How to Fix Faulty Memory Cells in AI Chips
This patent describes a system that tests individual memory cells in AI chips for uneven behavior and then permanently disables the faulty ones before the chip starts learning, making AI training more efficient.
Patent Number
US 10956815
Status
Active
Filing Date
May 31, 2017
Grant Date
March 23, 2021
Expiration
May 31, 2037
Claims
23
Assignee
International Business Machines
Inventors
Tayfun Gokmen
Citations
3 forward · 50 backward
What it covers
The patent describes a system for improving neural network training on specialized hardware called Resistive Processing Unit (RPU) arrays. An RPU array has many tiny memory cells (RPUs) arranged in a grid, where each RPU's electrical state (its "conduction state") stores a "weight" for the AI. Before training begins, a controller measures each RPU's "asymmetry value" by sending a positive electrical pulse and a negative electrical pulse and comparing how much the RPU's conduction state changes for each (Claim 1). If an RPU's asymmetry is too high, meaning it behaves differently depending on the electrical direction, the system "burns" it by applying a high voltage to permanently disable it (Claim 2, Claim 6).
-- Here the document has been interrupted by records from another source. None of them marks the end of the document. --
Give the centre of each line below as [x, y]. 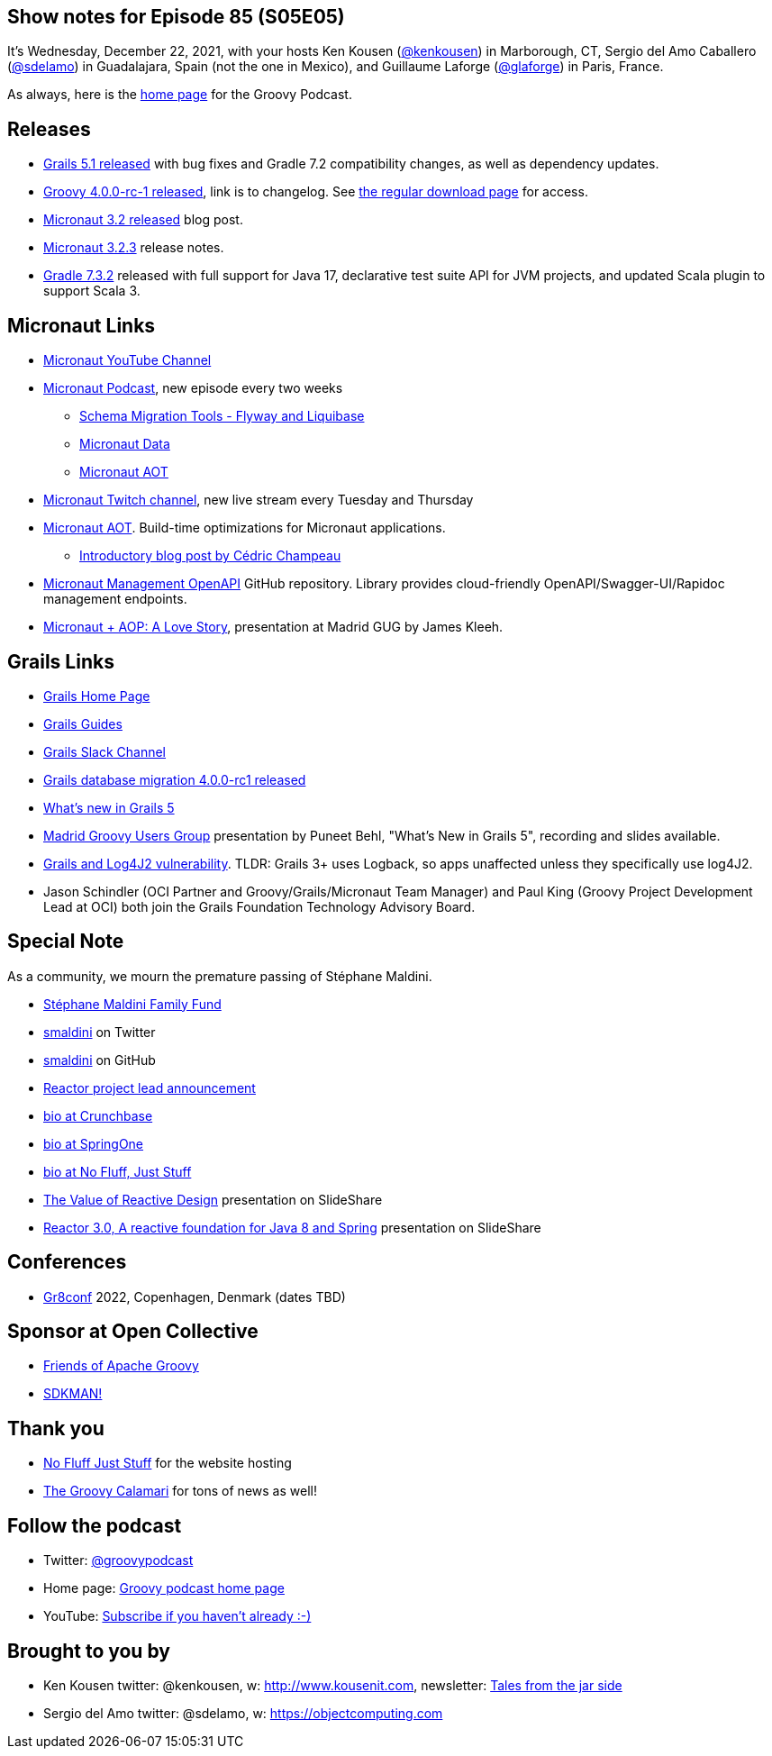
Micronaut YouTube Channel [127, 360]
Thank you [56, 1428]
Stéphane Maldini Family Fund [132, 1004]
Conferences [67, 1262]
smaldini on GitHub [100, 1060]
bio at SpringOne [94, 1143]
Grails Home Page [97, 696]
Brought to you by [89, 1651]
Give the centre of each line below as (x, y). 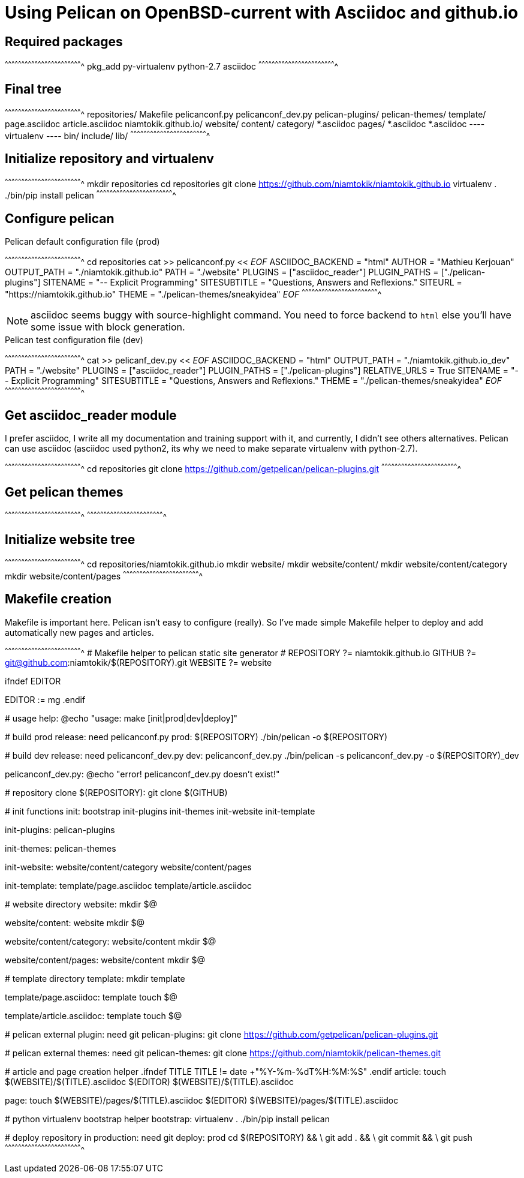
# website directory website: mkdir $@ (81, 904)
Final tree (33, 89)
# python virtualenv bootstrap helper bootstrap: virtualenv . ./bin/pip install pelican (167, 1119)
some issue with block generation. (108, 327)
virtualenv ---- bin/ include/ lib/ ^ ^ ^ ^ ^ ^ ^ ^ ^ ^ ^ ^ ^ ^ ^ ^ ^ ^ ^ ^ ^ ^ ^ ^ (108, 135)
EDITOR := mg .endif (45, 700)
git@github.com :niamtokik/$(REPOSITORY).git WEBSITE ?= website (138, 663)
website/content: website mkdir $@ (75, 923)
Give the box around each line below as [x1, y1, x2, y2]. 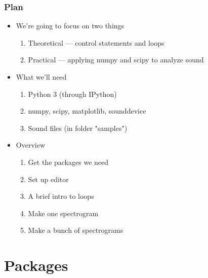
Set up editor [28, 173, 69, 184]
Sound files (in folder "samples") [28, 122, 128, 133]
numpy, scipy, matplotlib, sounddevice [28, 106, 146, 116]
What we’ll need [16, 72, 67, 82]
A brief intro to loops [28, 191, 94, 201]
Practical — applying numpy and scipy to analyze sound [28, 54, 204, 65]
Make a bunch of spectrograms [28, 225, 123, 235]
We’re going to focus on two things [16, 20, 124, 31]
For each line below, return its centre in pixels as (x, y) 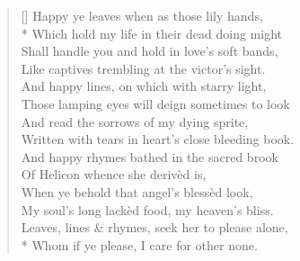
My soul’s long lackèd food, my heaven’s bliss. (147, 209)
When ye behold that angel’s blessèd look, (137, 191)
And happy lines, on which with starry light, (144, 86)
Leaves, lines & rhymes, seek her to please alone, (154, 227)
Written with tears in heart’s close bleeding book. (158, 139)
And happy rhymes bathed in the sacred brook (150, 156)
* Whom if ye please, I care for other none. (139, 244)
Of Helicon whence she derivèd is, (114, 174)
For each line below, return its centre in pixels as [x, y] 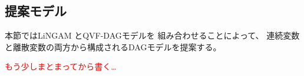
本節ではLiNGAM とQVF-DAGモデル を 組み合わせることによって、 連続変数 [152, 35]
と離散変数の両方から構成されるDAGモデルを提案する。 [113, 46]
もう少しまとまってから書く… [61, 66]
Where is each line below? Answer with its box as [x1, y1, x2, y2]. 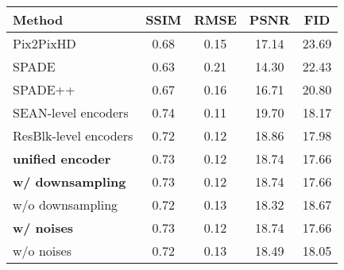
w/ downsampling [13, 172, 126, 191]
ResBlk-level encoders [13, 126, 133, 145]
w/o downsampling [13, 195, 118, 214]
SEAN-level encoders [13, 103, 129, 121]
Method [13, 10, 64, 29]
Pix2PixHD [13, 34, 76, 52]
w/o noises [13, 241, 72, 260]
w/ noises [13, 218, 74, 237]
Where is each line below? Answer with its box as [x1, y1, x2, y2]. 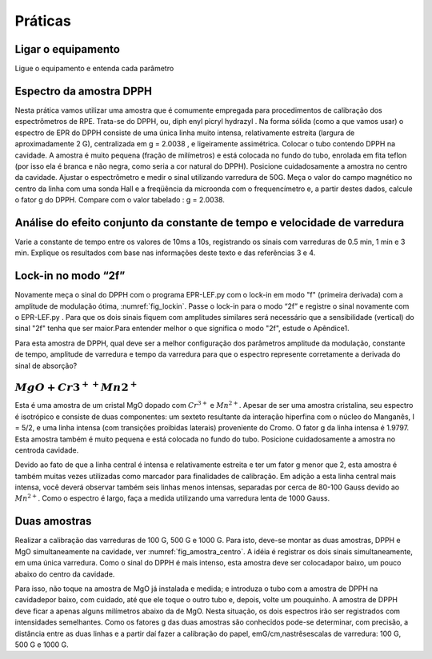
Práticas [14, 12, 71, 30]
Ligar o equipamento [14, 42, 120, 56]
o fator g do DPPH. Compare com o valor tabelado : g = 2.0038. [14, 195, 226, 205]
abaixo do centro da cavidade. [14, 569, 115, 579]
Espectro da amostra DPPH [14, 84, 152, 98]
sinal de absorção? [14, 361, 78, 370]
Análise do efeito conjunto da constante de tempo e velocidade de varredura [14, 216, 404, 230]
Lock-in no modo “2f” [14, 269, 126, 283]
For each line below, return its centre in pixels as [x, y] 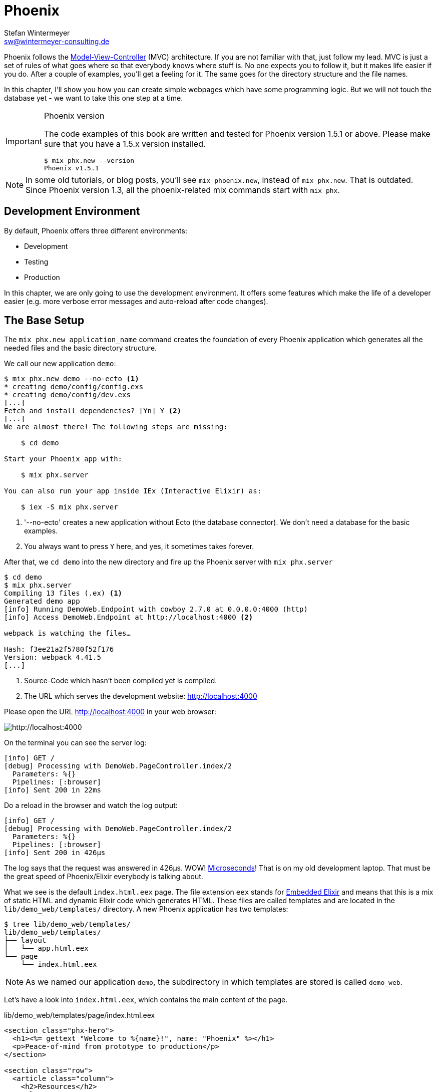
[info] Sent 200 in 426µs [55, 853]
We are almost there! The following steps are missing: [116, 427]
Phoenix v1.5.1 [71, 168]
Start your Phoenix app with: [63, 459]
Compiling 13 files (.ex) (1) [63, 593]
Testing [36, 261]
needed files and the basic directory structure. [81, 348]
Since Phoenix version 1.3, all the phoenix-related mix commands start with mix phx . [183, 190]
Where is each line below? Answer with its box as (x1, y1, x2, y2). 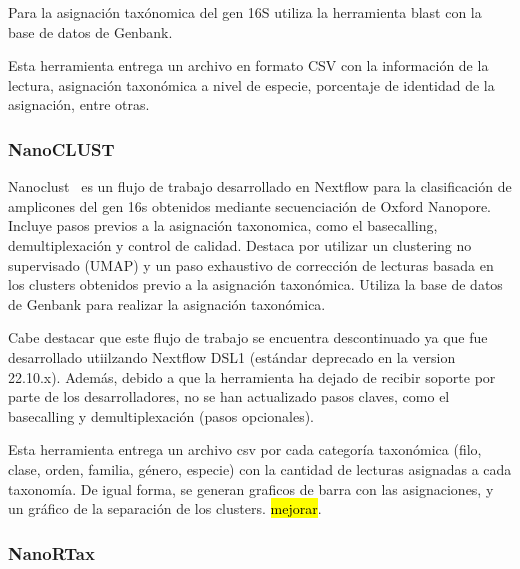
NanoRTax (8, 540, 95, 565)
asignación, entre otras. (8, 94, 150, 115)
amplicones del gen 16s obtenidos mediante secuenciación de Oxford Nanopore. (8, 195, 491, 216)
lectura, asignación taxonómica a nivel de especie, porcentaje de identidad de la (8, 74, 495, 95)
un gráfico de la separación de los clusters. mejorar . (8, 498, 322, 519)
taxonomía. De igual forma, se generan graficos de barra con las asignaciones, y (8, 478, 494, 499)
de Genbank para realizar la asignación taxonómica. (8, 293, 326, 314)
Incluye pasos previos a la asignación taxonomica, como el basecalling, (8, 215, 438, 236)
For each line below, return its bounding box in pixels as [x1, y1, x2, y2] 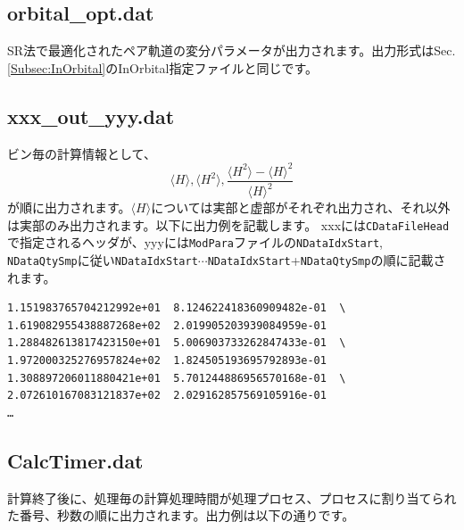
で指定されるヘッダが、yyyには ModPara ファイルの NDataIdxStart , [7, 233, 384, 252]
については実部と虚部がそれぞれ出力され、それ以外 [151, 198, 451, 217]
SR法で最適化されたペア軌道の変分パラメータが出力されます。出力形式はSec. [7, 41, 456, 60]
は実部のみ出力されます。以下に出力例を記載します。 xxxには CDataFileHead [7, 215, 450, 234]
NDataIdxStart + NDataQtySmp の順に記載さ [207, 251, 446, 269]
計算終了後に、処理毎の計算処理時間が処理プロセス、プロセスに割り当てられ [7, 488, 457, 507]
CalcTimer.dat [7, 446, 144, 474]
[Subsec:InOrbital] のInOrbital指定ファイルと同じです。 [7, 58, 319, 77]
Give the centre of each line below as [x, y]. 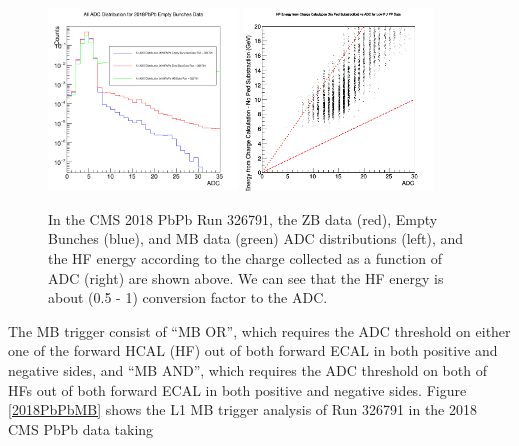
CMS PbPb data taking [81, 428]
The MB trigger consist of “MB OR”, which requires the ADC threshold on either [259, 330]
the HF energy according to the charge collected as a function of [245, 257]
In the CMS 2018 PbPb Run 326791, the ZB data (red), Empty [243, 218]
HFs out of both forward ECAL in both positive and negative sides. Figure [237, 389]
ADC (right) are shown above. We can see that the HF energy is [246, 277]
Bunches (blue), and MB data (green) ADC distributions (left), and [256, 238]
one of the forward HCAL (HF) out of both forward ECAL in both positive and [253, 350]
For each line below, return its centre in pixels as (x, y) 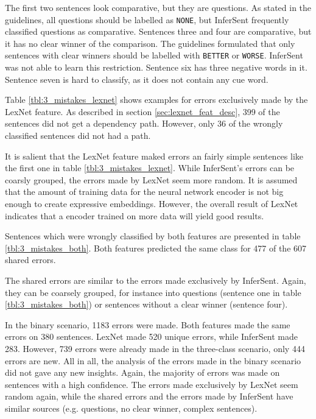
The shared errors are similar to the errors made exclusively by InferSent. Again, (156, 280)
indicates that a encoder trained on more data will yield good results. (135, 215)
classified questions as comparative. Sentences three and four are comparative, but (158, 31)
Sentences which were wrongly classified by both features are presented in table (153, 236)
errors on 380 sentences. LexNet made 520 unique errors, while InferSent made (152, 336)
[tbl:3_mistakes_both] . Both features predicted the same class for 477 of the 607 (156, 248)
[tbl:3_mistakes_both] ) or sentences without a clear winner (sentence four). (146, 304)
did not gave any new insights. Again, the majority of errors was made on (142, 372)
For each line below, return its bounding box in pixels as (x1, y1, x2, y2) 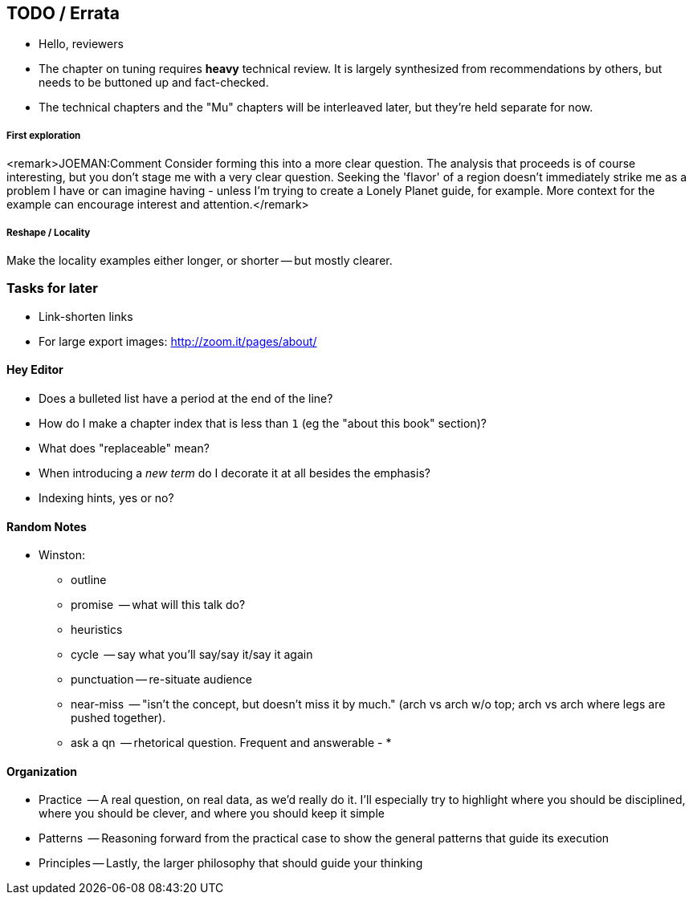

This ensures only reliable RPUs are used for training.
What it doesn't cover
- —Does not cover systems that train neural networks on traditional silicon chips like CPUs or GPUs, as it specifically targets RPU arrays.
- —Does not cover methods of improving RPU array performance that don't involve measuring and disabling asymmetric RPUs.
- —Does not cover RPU arrays where faulty units are simply ignored or remapped instead of being physically "burned" by a high voltage.
- —Does not cover identifying faulty RPUs *during* or *after* the neural network training process.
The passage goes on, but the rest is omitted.